According to my understanding, the SVD decomposition consists of decomposing a matrix into a rotation, scaling, then another rotation. This suggests to me one can use that to create arbitrary linear transformations. This is what I am attempting to do.

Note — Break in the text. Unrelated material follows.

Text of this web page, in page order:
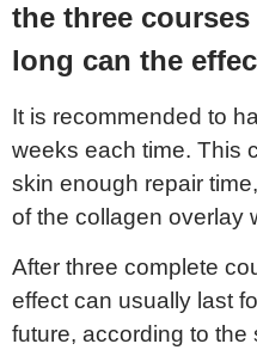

Let $A\in \mathbb{R}^{2 \times 3}$ be a matrix defined from its SVD decomposition as a rotation (with $z$ as axis), then unitary scaling and finally an identity matrix, that is:
$$A=I_{2} \begin{bmatrix} 1 & 0 & 0 \\ 0 & 1 & 0 \\ \end{bmatrix}R_z^T $$
where $I_2$ is the $2\times 2$ identity matrix, and
$$R_z=\begin{bmatrix} \cos(\theta) & -\sin(\theta) & 0 \\ \sin(\theta) & \cos(\theta) & 0 \\ 0 & 0 & 1 \end{bmatrix}$$
That yields: $$A=\begin{bmatrix} \cos(\theta) & -\sin(\theta) & 0 \\ \sin(\theta) & \cos(\theta) & 0 \end{bmatrix}$$
If we consider $Av$, then the $z$ component of $v$ has no influence over $Av$. Intuitively that just seems wrong; I know $z$ won't rotate since that is the axis of rotation, but it is just gone. How to make intuitive sense of this?